Still, the ISG has “developed multiple sources that indicate that Iraq explored the possibility of chemical weapons production in recent years, possibly as late as 2003.”

Nuclear Weapons

“Iraqi scientists and senior government officials” told the ISG that “Saddam Hussein remained firmly committed to acquiring nuclear weapons” and “assert that Saddam would have resumed nuclear weapons development at some future point,” perhaps “after Iraq was free of sanctions.” In 2000, Iraq “began several small and relatively unsophisticated dual-use research initiatives,” but the ISG has no evidence that the research was applied to weapons production.

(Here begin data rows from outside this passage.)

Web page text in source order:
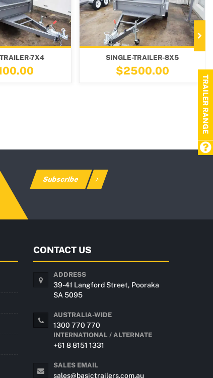
SINGLE-TRAILER-8X5
$2500.00
TIPPER-TANDEM-
$5700.00
Subscribe
CONTACT US
ADDRESS
39-41 Langford Street, Pooraka
SA 5095
AUSTRALIA-WIDE
1300 770 770
INTERNATIONAL / ALTERNATE
+61 8 8151 1331
SALES EMAIL
sales@basictrailers.com.au
TRAILER RANGE
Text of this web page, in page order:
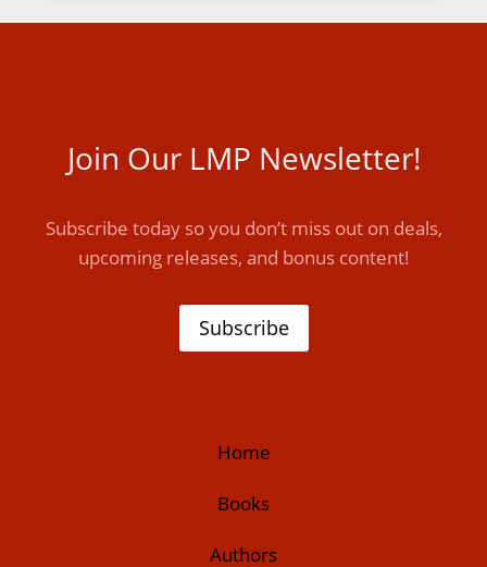
Join Our LMP Newsletter!
Subscribe today so you don’t miss out on deals,
upcoming releases, and bonus content!
Subscribe
Home
Books
Authors
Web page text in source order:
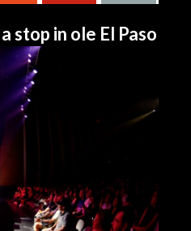
stop in ole El Paso
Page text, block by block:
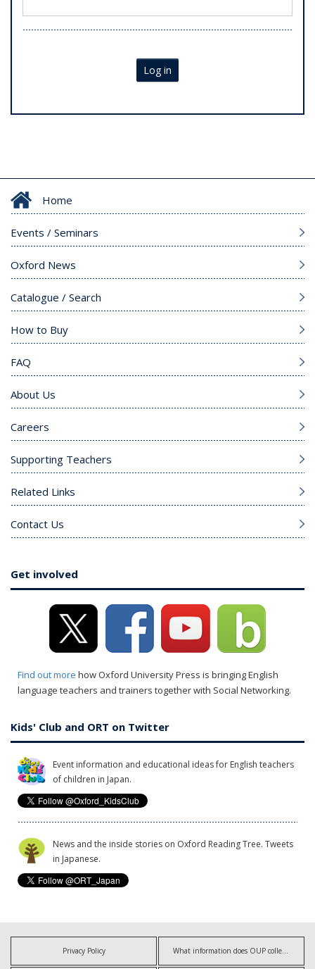
Log in
Home
Events / Seminars
Oxford News
Catalogue / Search
How to Buy
FAQ
About Us
Careers
Supporting Teachers
Related Links
Contact Us
Get involved
Find out more how Oxford University Press is bringing English
language teachers and trainers together with Social Networking.
Kids' Club and ORT on Twitter
Event information and educational ideas for English teachers
of children in Japan.
News and the inside stories on Oxford Reading Tree. Tweets
in Japanese.
Privacy Policy What information does OUP collect?
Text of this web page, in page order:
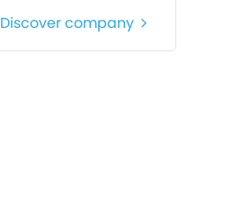
Discover company
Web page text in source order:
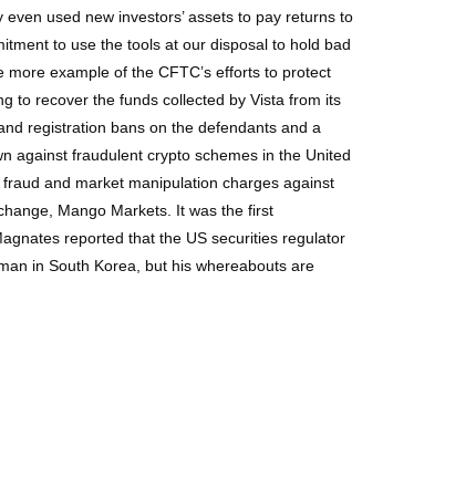
used new investors’ assets to pay returns to
to use the tools at our disposal to hold bad
example of the CFTC’s efforts to protect
to recover the funds collected by Vista from its
registration bans on the defendants and a
against fraudulent crypto schemes in the United
and market manipulation charges against
Mango Markets. It was the first
reported that the US securities regulator
in South Korea, but his whereabouts are
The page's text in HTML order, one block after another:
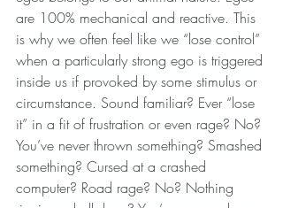
are 100% mechanical and reactive. This
is why we often feel like we “lose control”
when a particularly strong ego is triggered
inside us if provoked by some stimulus or
circumstance. Sound familiar? Ever “lose
it” in a fit of frustration or even rage? No?
You’ve never thrown something? Smashed
something? Cursed at a crashed
computer? Road rage? No? Nothing
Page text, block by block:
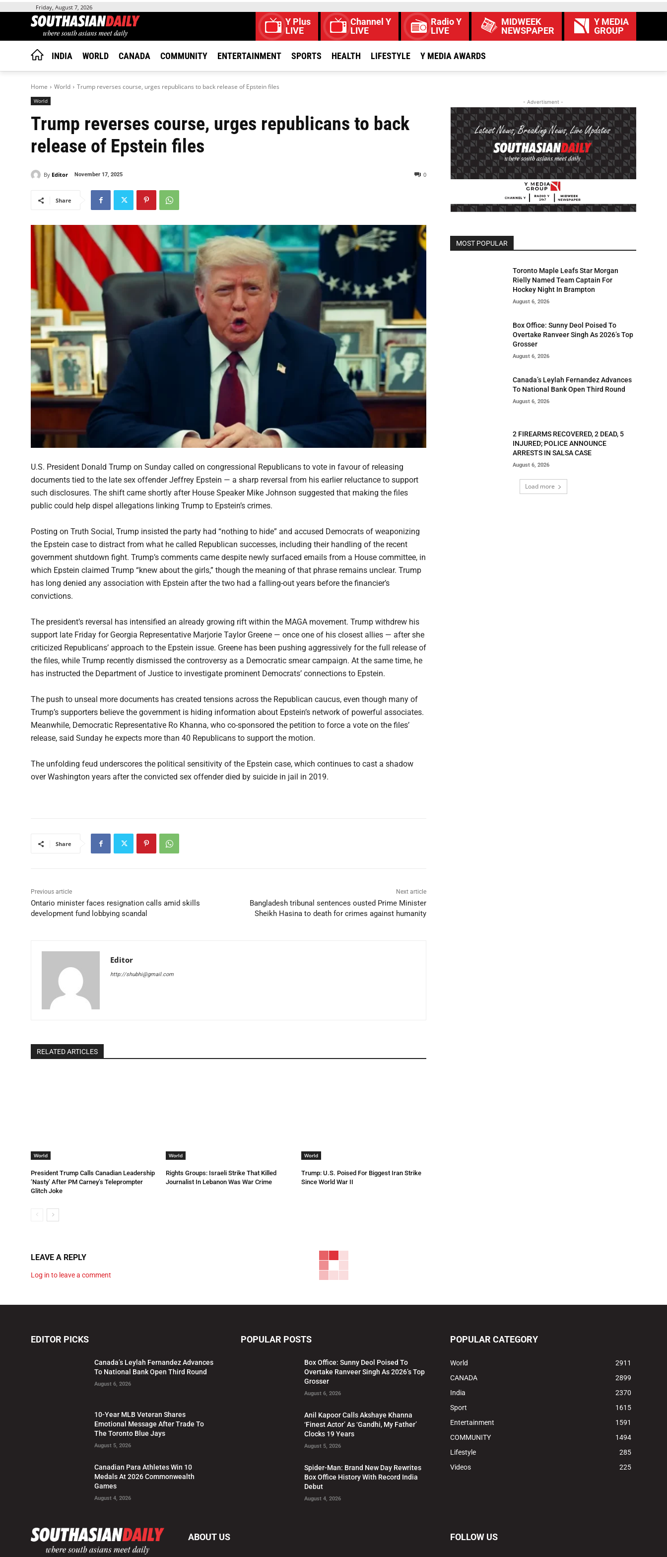
Friday, August 7, 2026
Y Plus
LIVE
Channel Y
LIVE
Radio Y
LIVE
MIDWEEK
NEWSPAPER
Y MEDIA
GROUP
INDIA WORLD CANADA COMMUNITY ENTERTAINMENT SPORTS HEALTH LIFESTYLE Y MEDIA AWARDS
Home World Trump reverses course, urges republicans to back release of Epstein files
World
Trump reverses course, urges republicans to back
release of Epstein files
By Editor November 17, 2025 0
Share
U.S. President Donald Trump on Sunday called on congressional Republicans to vote in favour of releasing
documents tied to the late sex offender Jeffrey Epstein — a sharp reversal from his earlier reluctance to support
such disclosures. The shift came shortly after House Speaker Mike Johnson suggested that making the files
public could help dispel allegations linking Trump to Epstein’s crimes.
Posting on Truth Social, Trump insisted the party had “nothing to hide” and accused Democrats of weaponizing
the Epstein case to distract from what he called Republican successes, including their handling of the recent
government shutdown fight. Trump’s comments came despite newly surfaced emails from a House committee, in
which Epstein claimed Trump “knew about the girls,” though the meaning of that phrase remains unclear. Trump
has long denied any association with Epstein after the two had a falling-out years before the financier’s
convictions.
The president’s reversal has intensified an already growing rift within the MAGA movement. Trump withdrew his
support late Friday for Georgia Representative Marjorie Taylor Greene — once one of his closest allies — after she
criticized Republicans’ approach to the Epstein issue. Greene has been pushing aggressively for the full release of
the files, while Trump recently dismissed the controversy as a Democratic smear campaign. At the same time, he
has instructed the Department of Justice to investigate prominent Democrats’ connections to Epstein.
The push to unseal more documents has created tensions across the Republican caucus, even though many of
Trump’s supporters believe the government is hiding information about Epstein’s network of powerful associates.
Meanwhile, Democratic Representative Ro Khanna, who co-sponsored the petition to force a vote on the files’
release, said Sunday he expects more than 40 Republicans to support the motion.
The unfolding feud underscores the political sensitivity of the Epstein case, which continues to cast a shadow
over Washington years after the convicted sex offender died by suicide in jail in 2019.
Share
Previous article
Ontario minister faces resignation calls amid skills
development fund lobbying scandal
Next article
Bangladesh tribunal sentences ousted Prime Minister
Sheikh Hasina to death for crimes against humanity
Editor
http://shubhi@gmail.com
RELATED ARTICLES
World
President Trump Calls Canadian Leadership
‘Nasty’ After PM Carney’s Teleprompter
Glitch Joke
World
Rights Groups: Israeli Strike That Killed
Journalist In Lebanon Was War Crime
World
Trump: U.S. Poised For Biggest Iran Strike
Since World War II
LEAVE A REPLY
Log in to leave a comment
- Advertisment -
MOST POPULAR
Toronto Maple Leafs Star Morgan
Rielly Named Team Captain For
Hockey Night In Brampton
August 6, 2026
Box Office: Sunny Deol Poised To
Overtake Ranveer Singh As 2026’s Top
Grosser
August 6, 2026
Canada’s Leylah Fernandez Advances
To National Bank Open Third Round
August 6, 2026
2 FIREARMS RECOVERED, 2 DEAD, 5
INJURED; POLICE ANNOUNCE
ARRESTS IN SALSA CASE
August 6, 2026
Load more
EDITOR PICKS
Canada’s Leylah Fernandez Advances
To National Bank Open Third Round
August 6, 2026
10-Year MLB Veteran Shares
Emotional Message After Trade To
The Toronto Blue Jays
August 5, 2026
Canadian Para Athletes Win 10
Medals At 2026 Commonwealth
Games
August 4, 2026
POPULAR POSTS
Box Office: Sunny Deol Poised To
Overtake Ranveer Singh As 2026’s Top
Grosser
August 6, 2026
Anil Kapoor Calls Akshaye Khanna
‘Finest Actor’ As ‘Gandhi, My Father’
Clocks 19 Years
August 5, 2026
Spider-Man: Brand New Day Rewrites
Box Office History With Record India
Debut
August 4, 2026
POPULAR CATEGORY
World
2911
CANADA
2899
India
2370
Sport
1615
Entertainment
1591
COMMUNITY
1494
Lifestyle
285
Videos
225
ABOUT US FOLLOW US

The ISG has “not uncovered evidence that Iraq undertook significant post-1998 steps to actually build nuclear weapons or produce fissile material” although “Iraq did take steps to preserve some technological capability from the pre-1991 nuclear weapons program.” These steps include directing scientists to perform work to “preserve the science base and core skills that would be needed for any future fissile material production or nuclear weapons development.” The ISG “has found indications that there was interest, beginning in 2002, in reconstituting a centrifuge enrichment program.”

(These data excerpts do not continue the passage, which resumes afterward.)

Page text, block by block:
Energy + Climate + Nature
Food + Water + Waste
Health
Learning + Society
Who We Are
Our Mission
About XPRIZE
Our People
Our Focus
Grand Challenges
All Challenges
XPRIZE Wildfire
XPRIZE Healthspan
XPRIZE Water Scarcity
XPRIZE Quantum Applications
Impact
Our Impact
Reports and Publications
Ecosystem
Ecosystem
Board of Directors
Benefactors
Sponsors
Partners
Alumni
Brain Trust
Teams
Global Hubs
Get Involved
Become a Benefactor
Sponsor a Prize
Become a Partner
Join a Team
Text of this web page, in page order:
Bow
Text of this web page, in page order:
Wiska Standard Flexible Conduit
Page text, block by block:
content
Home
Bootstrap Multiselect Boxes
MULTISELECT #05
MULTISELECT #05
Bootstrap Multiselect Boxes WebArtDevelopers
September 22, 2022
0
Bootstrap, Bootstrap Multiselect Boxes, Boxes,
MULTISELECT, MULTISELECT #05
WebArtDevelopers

“Several [Iraqi] scientists—at the direction of senior Iraqi government officials—preserved documents and equipment from their pre-1991 nuclear weapon-related research and did not reveal” them to the UN. These items would have been “useful” for uranium-enrichment programs, according to Kay.

Delivery Systems

Missiles

Kay’s statement indicates that Iraq was conducting R&D on several different missile projects designed to produce missiles with ranges exceeding the 150 km permitted under Security Council resolutions. Kay told reporters Oct. 2 that the ISG is still trying to determine whether the missiles were intended to carry conventional or weapons of mass destruction (WMD) payloads.

UN weapons inspectors ordered Iraq to destroy its al Samoud missiles, which Iraq declared to the UN in December 2002, in February 2003 because the missiles exceeded the permitted range. Baghdad was in the process of doing so when the invasion began.

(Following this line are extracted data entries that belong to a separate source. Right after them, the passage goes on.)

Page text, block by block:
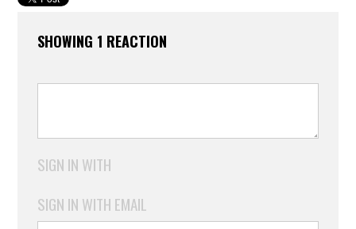
SHOWING 1 REACTION
SIGN IN WITH
SIGN IN WITH EMAIL
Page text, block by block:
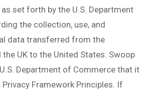
set forth by the U.S. Department
the collection, use, and
data transferred from the
the UK to the United States. Swoop
Department of Commerce that it
Framework Principles. If
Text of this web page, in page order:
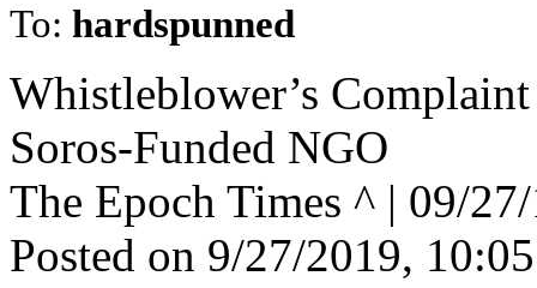
To: hardspunned
Whistleblower’s
Soros-Funded NGO
The Epoch Times ^ | 09/
Posted on 9/27/2019,
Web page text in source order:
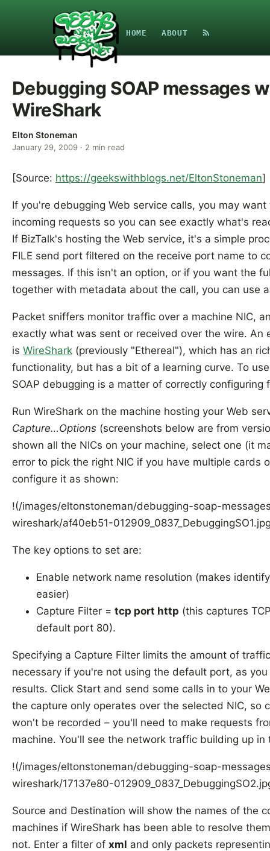
HOME ABOUT
Debugging SOAP messages
WireShark
Elton Stoneman
January 29, 2009 · 2 min read
[Source: https://geekswithblogs.net/EltonStoneman]
If you're debugging Web service calls, you may
incoming requests so you can see exactly what's
If BizTalk's hosting the Web service, it's a simple
FILE send port filtered on the receive port name to
messages. If this isn't an option, or if you want the
together with metadata about the call, you can use
Packet sniffers monitor traffic over a machine NIC,
exactly what was sent or received over the wire. An
is WireShark (previously "Ethereal"), which has an
functionality, but has a bit of a learning curve. To
SOAP debugging is a matter of correctly configuring
Run WireShark on the machine hosting your Web
Capture…Options (screenshots below are from
shown all the NICs on your machine, select one (it
error to pick the right NIC if you have multiple cards
configure it as shown:
!(/images/eltonstoneman/debugging-soap-
wireshark/af40eb51-
The key options to set are:
Enable network name resolution (makes
easier)
Capture Filter = tcp port http (this captures
default port 80).
Specifying a Capture Filter limits the amount of
necessary if you're not using the default port, as
results. Click Start and send some calls in to your
the capture only operates over the selected NIC, so
won't be recorded – you'll need to make requests
machine. You'll see the network traffic building up in
!(/images/eltonstoneman/debugging-soap-
wireshark/17137e80-
Source and Destination will show the names of the
machines if WireShark has been able to resolve
not. Enter a filter of xml and only packets
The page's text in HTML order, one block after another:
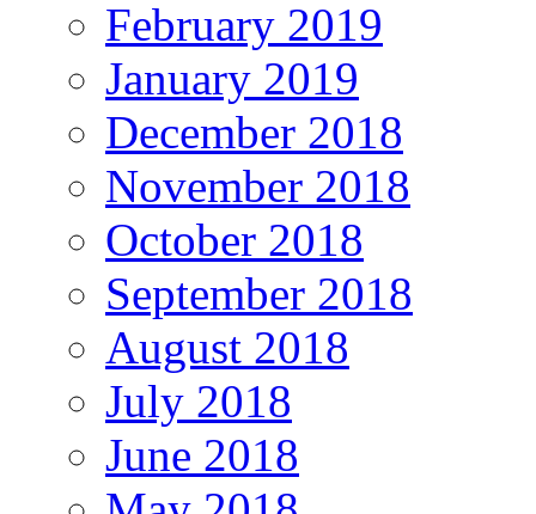
February 2019
January 2019
December 2018
November 2018
October 2018
September 2018
August 2018
July 2018
June 2018
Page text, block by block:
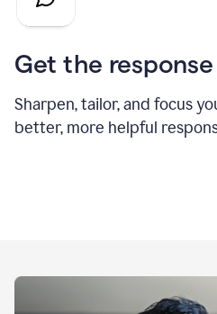
Get the
Sharpen, tailor, and focus
better, more helpful
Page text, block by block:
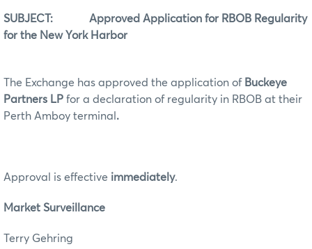
SUBJECT: Approved Application for RBOB Regularity
for the New York Harbor
The Exchange has approved the application of Buckeye
Partners LP for a declaration of regularity in RBOB at their
Perth Amboy terminal .
Approval is effective immediately.
Market Surveillance
Terry Gehring
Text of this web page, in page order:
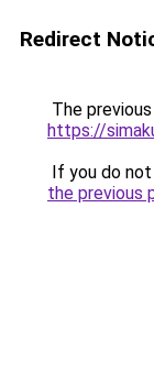
Redirect
The
https://
If you do
the previous
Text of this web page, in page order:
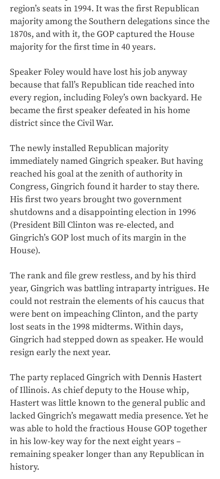
region’s seats in 1994. It was the first Republican
majority among the Southern delegations since the
1870s, and with it, the GOP captured the House
majority for the first time in 40 years.
Speaker Foley would have lost his job anyway
because that fall’s Republican tide reached into
every region, including Foley’s own backyard. He
became the first speaker defeated in his home
district since the Civil War.
The newly installed Republican majority
immediately named Gingrich speaker. But having
reached his goal at the zenith of authority in
Congress, Gingrich found it harder to stay there.
His first two years brought two government
shutdowns and a disappointing election in 1996
(President Bill Clinton was re-elected, and
Gingrich’s GOP lost much of its margin in the
House).
The rank and file grew restless, and by his third
year, Gingrich was battling intraparty intrigues. He
could not restrain the elements of his caucus that
were bent on impeaching Clinton, and the party
lost seats in the 1998 midterms. Within days,
Gingrich had stepped down as speaker. He would
resign early the next year.
The party replaced Gingrich with Dennis Hastert
of Illinois. As chief deputy to the House whip,
Hastert was little known to the general public and
lacked Gingrich’s megawatt media presence. Yet he
was able to hold the fractious House GOP together
in his low-key way for the next eight years –
remaining speaker longer than any Republican in
history.
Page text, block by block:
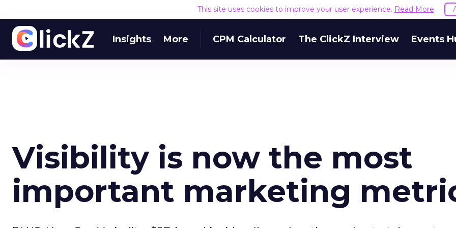
This site uses cookies to improve your user experience. Read More
Insights More CPM Calculator The ClickZ Interview Events
Visibility is now the most
important marketing

Kay cited several Iraqi missile programs:

· Beginning in 1999, Iraq attempted to acquire technology from North Korea for “surface-to-surface missiles with a range of 1,300 km…and land-to-sea missiles with a range of 300 km.” No such transfers actually occurred.
· “[S]ources” told ISG that, beginning in 2000, Hussein “ordered the development of ballistic missiles with ranges of at least 400 km and up to 1,000 km.” These projects appeared to include liquid and solid propellant missiles. Work on the former “had [apparently] progressed to a point to support initial prototype production of some parts and assemblies.” It is unclear as to whether work on the latter had progressed past the design phase.
· “[T]estimony from missile designers” indicates “that Iraq…reinitiated work on converting SA-2 Surface-to-Air Missiles into ballistic missiles with a range goal of about 250 km. Engineering work was reportedly underway in early 2003, despite the presence of [the United Nations Monitoring, Verification and Inspection Commission].”
· Kay said Iraq had two cruise missile programs. The first was to increase the range of its HY-2 coastal-defense cruise missile from 100 km to 150-180 km, according to “multiple sources of testimony…corroborated in part by a captured document.” Iraq produced 10 of these missiles, and two were fired during the invasion. The second, aimed at converting the same missile into a land-attack cruise missile with a 1,000 km range, began in 2001, but “Iraq halted engine development and testing and disassembled the test stand in late 2002 before the design criteria had been met.”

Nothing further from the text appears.